By Kelsey Dayton, Jackson Hole, Wyo.
July 1, 2009

In the 1940s, Kathy Rains’ grandfather James V. Rains sometimes had to use a horse and buggy. Her father, James G. Rains, used a snow plane in the winter.

And for 30 years, Kathy Rains, now 49, drove trucks, starting with a 1979 Chevy and ending with a Dodge with an odometer topping 600,000 miles.

Rains was 19 years old when she started doing the mail run for Moose, Kelly, Moran and Yellowstone National Park. It was a job her grandfather and then her father held.

The family contracted the mail route from the United States Postal Service, picking up mail in Jackson in the morning and returning with collections from the outlying areas.
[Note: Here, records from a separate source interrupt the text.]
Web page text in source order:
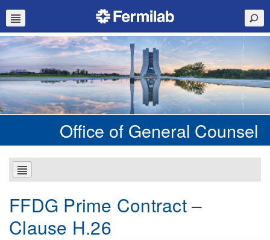
Office of General Counsel
FFDG Prime Contract –
Clause H.26
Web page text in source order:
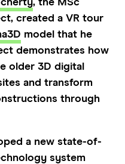
, the MSc
created a VR tour
model that he
demonstrates how
older 3D digital
and transform
through
a new state-of-
system
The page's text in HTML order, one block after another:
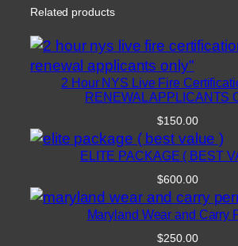
Related products
2 Hour NYS Live Fire
RENEWAL APPLICANTS
$150.00
ELITE PACKAGE ( BEST
$600.00
Maryland Wear and Carry
$250.00
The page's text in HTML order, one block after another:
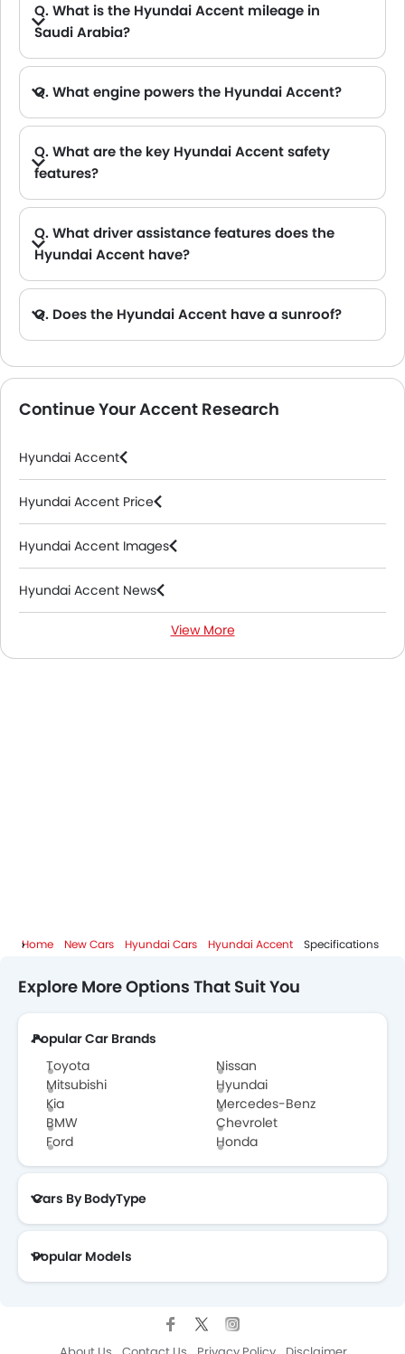
Q. What is the Hyundai Accent mileage in
Saudi Arabia?
Q. What engine powers the Hyundai Accent?
Q. What are the key Hyundai Accent safety
features?
Q. What driver assistance features does the
Hyundai Accent have?
Q. Does the Hyundai Accent have a sunroof?
Continue Your Accent Research
Hyundai Accent
Hyundai Accent Price
Hyundai Accent Images
Hyundai Accent News
View More
Home New Cars Hyundai Cars Hyundai Accent Specifications
Explore More Options That Suit You
Popular Car Brands
Toyota
Nissan
Mitsubishi
Hyundai
Kia
Mercedes-Benz
BMW
Chevrolet
Ford
Honda
Cars By BodyType
Popular Models
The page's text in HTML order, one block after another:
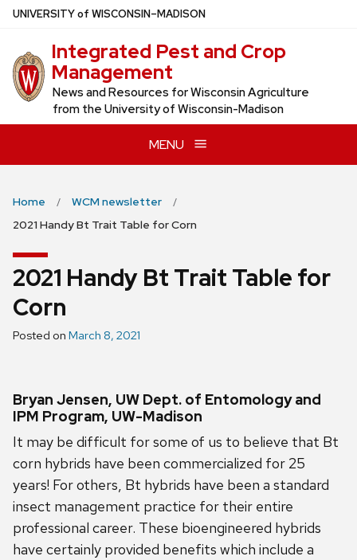
Skip
main
content
UNIVERSITYof WISCONSIN–MADISON
Integrated Pest and Crop
Management
News and Resources for Wisconsin Agriculture
from the University of Wisconsin-Madison
MENU
Home
WCM newsletter
2021 Handy Bt Trait Table for Corn
2021 Handy Bt Trait Table for
Corn
Posted on March 8, 2021
Bryan Jensen, UW Dept. of Entomology and
IPM Program, UW-Madison
It may be difficult for some of us to believe that Bt
corn hybrids have been commercialized for 25
years! For others, Bt hybrids have been a standard
insect management practice for their entire
professional career. These bioengineered hybrids
have certainly provided benefits which include a

As a child, she often rode with her father, entertained by stops in Yellowstone National Park, feeding scraps of sandwiches to the bears that came up to the car. It was thrilling, an adventure.

At 19, Rains wasn’t old enough to have the contract transferred to her name, but her father was ready to retire. She took over driving and officially took over the contract once she was 21.

Rains wanted to keep the business in the family, but she didn’t see it as a career. She figured she would do it a few years. She lasted three decades.

She learned to love the hours alone with her dogs Lea, a cocker spaniel, and Olive, a springer spaniel, who rode with her each day. Books on tape helped the time pass while she was stuck in construction or behind hordes of tourists. She relished the independence of working for herself.

Six days a week she picked up the mail at 8 a.m. from the new post office in Jackson. She then drove to Kelly, Moose and Moran, through Grand Teton National Park and out the South Entrance of Yellowstone National Park. In the summer, the route takes a full eight hours.

In the winter, she drove only to Kelly, Moose and Moran but made the trip twice a day. There were times when the snowbanks were so high and the wind stirred thick falling snow so much that she couldn’t see the hood of her truck. She kept it at a crawl, often gently bumping snowbanks, which guided her back to the road.

She has racked up more  than 200,000 miles on every truck she has owned.

The one piece of advice her father gave her when she took over the route was to always keep the oil changed. He promised if she did that, her vehicles would run forever. Rains listened. Her Dodge has 622,000 miles on it and is still running fine.

Her retirement means the contract will leave the family, which bothers Rains, but she is keeping mail delivery in the family.

Even though she is retiring, Rains isn’t giving up driving. She has signed on as a relief driver for the post office to drive routes when others are sick or on vacation. It isn’t a full retirement, but she will have extra time, which she hopes to use for travel.

For years she has worked six days a week. She’d like to rent a houseboat on Lake Mead and see other parts of Wyoming.

She has seen enough of Grand Teton and Yellowstone that she finds driving through the park boring.